GOAL OF THE EXERCISE →
Your task is to output the listing word for word, with pictures excluded.

INFORMATION SHOWN →
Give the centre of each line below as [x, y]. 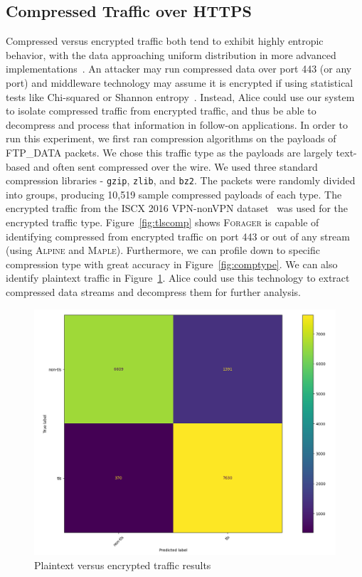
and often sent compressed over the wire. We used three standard [175, 166]
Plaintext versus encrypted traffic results [123, 565]
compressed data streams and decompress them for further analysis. [153, 291]
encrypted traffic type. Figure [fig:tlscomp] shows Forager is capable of [163, 222]
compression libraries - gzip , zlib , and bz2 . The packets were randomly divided [181, 180]
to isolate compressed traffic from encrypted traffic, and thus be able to [161, 111]
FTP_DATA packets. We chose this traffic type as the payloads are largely [169, 152]
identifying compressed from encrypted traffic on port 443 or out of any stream [178, 236]
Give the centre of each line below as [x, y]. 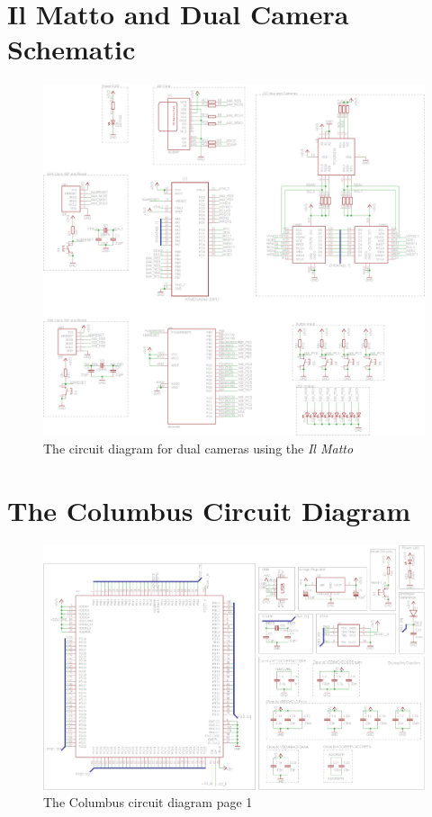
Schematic [72, 49]
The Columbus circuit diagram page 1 [148, 802]
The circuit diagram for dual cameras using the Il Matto [198, 448]
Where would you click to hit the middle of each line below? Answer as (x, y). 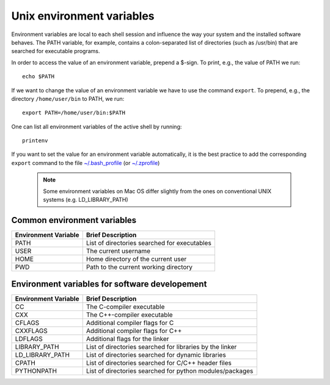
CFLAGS (27, 323)
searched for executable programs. (56, 51)
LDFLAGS (29, 339)
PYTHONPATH (36, 371)
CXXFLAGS (31, 331)
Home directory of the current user (136, 258)
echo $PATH (38, 77)
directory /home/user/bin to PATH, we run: (68, 98)
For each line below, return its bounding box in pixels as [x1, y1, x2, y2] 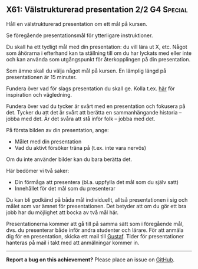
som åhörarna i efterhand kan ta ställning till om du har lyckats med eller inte [6, 50, 192, 57]
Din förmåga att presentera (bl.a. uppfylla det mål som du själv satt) [14, 178, 179, 185]
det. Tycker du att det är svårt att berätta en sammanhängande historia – [6, 109, 182, 116]
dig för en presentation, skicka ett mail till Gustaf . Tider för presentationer [6, 232, 184, 240]
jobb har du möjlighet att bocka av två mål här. [6, 209, 119, 216]
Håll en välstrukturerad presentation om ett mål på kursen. [6, 20, 147, 27]
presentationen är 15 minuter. [6, 73, 77, 80]
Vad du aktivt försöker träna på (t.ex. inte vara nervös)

REPLY →
Give the centre of each line below as [x, y]. 
and often sent compressed over the wire. We used three standard [175, 166]
Plaintext versus encrypted traffic results [123, 565]
compressed data streams and decompress them for further analysis. [153, 291]
encrypted traffic type. Figure [fig:tlscomp] shows Forager is capable of [163, 222]
compression libraries - gzip , zlib , and bz2 . The packets were randomly divided [181, 180]
to isolate compressed traffic from encrypted traffic, and thus be able to [161, 111]
FTP_DATA packets. We chose this traffic type as the payloads are largely [169, 152]
identifying compressed from encrypted traffic on port 443 or out of any stream [178, 236]
Give the centre of each line below as [x, y]. 
Schematic [72, 49]
The Columbus circuit diagram page 1 [148, 802]
The circuit diagram for dual cameras using the Il Matto [198, 448]
Where would you click to hit the middle of each line below? Answer as (x, y). 
CFLAGS (27, 323)
searched for executable programs. (56, 51)
LDFLAGS (29, 339)
PYTHONPATH (36, 371)
CXXFLAGS (31, 331)
Home directory of the current user (136, 258)
echo $PATH (38, 77)
directory /home/user/bin to PATH, we run: (68, 98)
For each line below, return its bounding box in pixels as [x1, y1, x2, y2] 
som åhörarna i efterhand kan ta ställning till om du har lyckats med eller inte [6, 50, 192, 57]
Din förmåga att presentera (bl.a. uppfylla det mål som du själv satt) [14, 178, 179, 185]
det. Tycker du att det är svårt att berätta en sammanhängande historia – [6, 109, 182, 116]
dig för en presentation, skicka ett mail till Gustaf . Tider för presentationer [6, 232, 184, 240]
jobb har du möjlighet att bocka av två mål här. [6, 209, 119, 216]
Håll en välstrukturerad presentation om ett mål på kursen. [6, 20, 147, 27]
presentationen är 15 minuter. [6, 73, 77, 80]
Vad du aktivt försöker träna på (t.ex. inte vara nervös)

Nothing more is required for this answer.